E il giorno appresso, Hazael prese una coverta da letto, e tuffatala nell'acqua, la distese sopra la faccia di Ben-hadad, onde egli morì; ed Hazael regnò in luogo suo.
ORA, l'anno quinto di Gioram, figliuolo di Achab, re d'Israele, essendo Giosafat ancora re di Giuda, Gioram, figliuolo di Giosafat, re di Giuda, cominciò a regnare sopra Giuda.
E camminò per la via dei re d'Israele, come la casa di Achab avea fatto; perciocchè egli avea la figliuola di Achab per moglie; e fece ciò che dispiace al Signore.
Ma pure, per amor di Davide, suo servitore, il Signore non volle distruggere Giuda, secondo ch'egli avea detto a Davide, che sempre gli darebbe una lampana accesa d'infra i suoi figliuoli.
Perciò Gioram passò in Seir, con tutti i carri; e avvenne una notte, ch'egli si levò, e percosse gl'Idumei che l'aveano intorniato, e i capitani de' carri. E il popolo fuggì alle sue stanze.
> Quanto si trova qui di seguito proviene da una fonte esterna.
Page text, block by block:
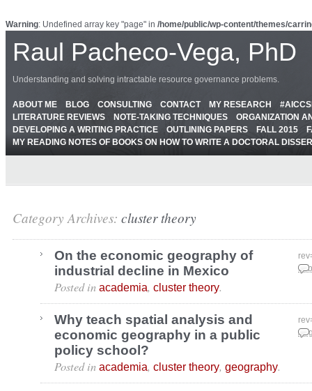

E nondimeno gl'Idumei son perseverati nella lor ribellione dall'ubbidienza di Giuda, fino a questo giorno. In quello stesso tempo Libna ancora si ribellò.
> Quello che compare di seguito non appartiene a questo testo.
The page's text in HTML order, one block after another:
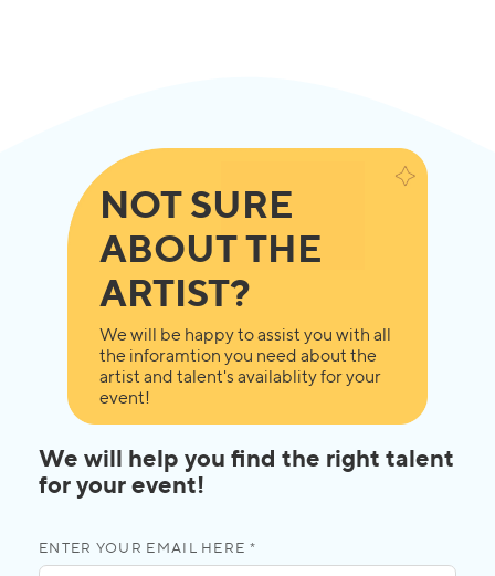
NOT SURE
ABOUT THE
ARTIST?
We will be happy to assist you with all
the inforamtion you need about the
artist and talent's availablity for your
event!
We will help you find the right talent
for your event!
ENTER YOUR EMAIL HERE *

Ora, quant'è al rimanente de' fatti di Gioram, e tutto quello ch'egli fece; queste cose non sono esse scritte nel libro delle Croniche dei re di Giuda?
E Gioram giacque co' suoi padri, e fu seppellito co' suoi padri nella Città di Davide. E Achazia, suo figliuolo, regnò in luogo suo.
L'anno duodecimo di Gioram, figliuolo di Achab, re d'Israele, Achazia, figliuolo di Gioram, re di Giuda, cominciò a regnare.
Achazia era d'età di ventidue anni, quando cominciò a regnare; e regnò un anno in Gerusalemme. E il nome di sua madre era Atalia, figliuola di Omri, re d'Israele.
Ed egli camminò per la via della casa di Achab, e fece quello che dispiace al Signore, come la casa di Achab; perciocchè egli era genero della casa di Achab.
Ed egli andò con Gioram, figliuolo di Achab, alla guerra contro ad Hazael, re di Siria, in Ramot di Galaad; ed i Siri ferirono Gioram.